| Task to complete |
Each line in the entries below that holds the string "guide" must be copied.

───── Records supplied

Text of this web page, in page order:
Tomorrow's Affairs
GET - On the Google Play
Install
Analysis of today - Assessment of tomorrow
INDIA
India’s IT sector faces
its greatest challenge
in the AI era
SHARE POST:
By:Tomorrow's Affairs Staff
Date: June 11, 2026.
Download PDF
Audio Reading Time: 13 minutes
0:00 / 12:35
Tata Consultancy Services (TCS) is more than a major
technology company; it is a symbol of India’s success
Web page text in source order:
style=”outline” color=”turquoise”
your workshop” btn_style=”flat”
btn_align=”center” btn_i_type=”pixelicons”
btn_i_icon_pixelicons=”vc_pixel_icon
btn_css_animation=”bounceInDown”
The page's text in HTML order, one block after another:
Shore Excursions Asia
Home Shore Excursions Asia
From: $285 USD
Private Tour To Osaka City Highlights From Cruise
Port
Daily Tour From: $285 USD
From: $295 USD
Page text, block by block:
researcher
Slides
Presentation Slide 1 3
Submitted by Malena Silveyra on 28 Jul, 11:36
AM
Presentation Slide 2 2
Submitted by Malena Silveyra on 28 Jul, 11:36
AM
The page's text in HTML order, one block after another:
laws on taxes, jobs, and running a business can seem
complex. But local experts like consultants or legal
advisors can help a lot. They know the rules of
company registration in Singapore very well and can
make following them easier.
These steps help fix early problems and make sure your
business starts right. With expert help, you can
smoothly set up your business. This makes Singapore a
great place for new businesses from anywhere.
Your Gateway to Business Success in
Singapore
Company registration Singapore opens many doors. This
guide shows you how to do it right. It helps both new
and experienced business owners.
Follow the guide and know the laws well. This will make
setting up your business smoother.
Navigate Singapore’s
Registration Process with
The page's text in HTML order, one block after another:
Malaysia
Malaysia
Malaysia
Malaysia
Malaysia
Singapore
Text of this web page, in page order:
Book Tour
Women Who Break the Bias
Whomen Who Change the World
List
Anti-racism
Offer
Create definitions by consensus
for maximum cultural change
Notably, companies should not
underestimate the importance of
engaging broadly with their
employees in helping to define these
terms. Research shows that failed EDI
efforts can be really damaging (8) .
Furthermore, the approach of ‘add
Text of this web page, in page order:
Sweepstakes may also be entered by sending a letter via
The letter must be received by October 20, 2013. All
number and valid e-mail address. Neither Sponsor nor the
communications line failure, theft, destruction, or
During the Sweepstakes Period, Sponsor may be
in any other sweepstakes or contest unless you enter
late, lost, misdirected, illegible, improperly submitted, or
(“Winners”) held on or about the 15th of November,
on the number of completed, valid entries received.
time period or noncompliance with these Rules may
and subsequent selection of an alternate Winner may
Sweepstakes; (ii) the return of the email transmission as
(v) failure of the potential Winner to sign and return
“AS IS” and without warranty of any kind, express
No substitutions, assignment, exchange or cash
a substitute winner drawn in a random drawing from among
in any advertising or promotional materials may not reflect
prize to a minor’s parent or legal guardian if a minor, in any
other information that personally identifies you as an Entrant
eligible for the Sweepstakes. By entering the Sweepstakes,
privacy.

──────────

| Your response |
guide shows you how to do it right. It helps both new
Follow the guide and know the laws well. This will make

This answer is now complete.